A story in the Associated
Press (AP) today details how it doesn’t have to be that way.
Just two days after he “received scathing reports and was
ordered to suspend performing abortions,” abortionist Soleiman
M. Soli said he was closing his two “Abortion as an Alternative
Inc. clinics” and retiring.
First question: How did
the AP learn about this?
“The reports were provided
to The Associated Press by the office of Gov. Tom Corbett more
than a month after state officials disclosed the results of
inspections of 22 other Pennsylvania abortion clinics following
a January Right-to-Know Law request by the AP,” according to the
AP’s Mark Scolforo.
So what had they
discovered? “Problems at Soli's clinics were found after
Pennsylvania regulators renewed long-dormant routine inspections
of free-standing abortion clinics around the state in the wake
of the investigation into Gosnell and his staff,” Scolforo
reported. “Problems” is putting it mildly.
Last fall when inspectors
from the Department of Health went to Soli’s abortion clinic in
Bensalem, Pennsylvania, what they found bore an uncanny
resemblance to the many gross inadequacies the Grand Jury
documented inspectors found at Gosnell’s Women’s Medical Society
abortion clinic in West Philadelphia.
For example, “An Oct. 26
inspection report of Soli's Bensalem facility found that drugs
and equipment required to resuscitate abortion patients were
missing and that it took Soli and a secretary 10 minutes to
figure out how to use the clinic's oxygen tank, the mask for
which was found covered in dust.” That on top of poor
record-keeping (his notes were so illegible that inspectors said
it took Soli several minutes to decipher them), drugs whose
expiration dates had expired in the 1970s and 1980s, and
inadequate or inoperable equipment.
The story goes on and on
and on with examples.
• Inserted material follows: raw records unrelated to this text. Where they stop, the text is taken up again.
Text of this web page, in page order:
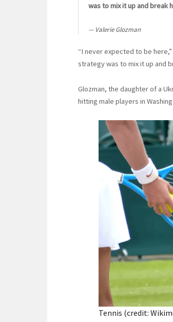
was to mix it up and break
Valerie Glozman
“I never expected to be
strategy was to mix it up and
Glozman, the daughter of a
hitting male players in
Tennis (credit:

According to inspectors the ultrasound
machine, microscope and blood pressure cuffs had not been
inspected, certified or calibrated. Outside the Bensalem
abortion clinic, tissue from aborted babies was left in
unsecured containers for collection "for an undetermined length
of time with potential exposure to the public."
And did I mention that
inspectors reported that Soli kept his lunch in the same
refrigerator as the clinic’s drugs? Or that the pipes were
exposed in the only bathroom because it lacked ceiling tiles? Or
that inspectors said, "Opened, uncapped needles were also
observed lying directly on the floor under the cabinet with the
identified medications”?
The AP story reports that
the 73-year-old Soli was ordered to cease to perform abortions
at both his clinics and “to file plans of correction.”
He chose to retire
instead.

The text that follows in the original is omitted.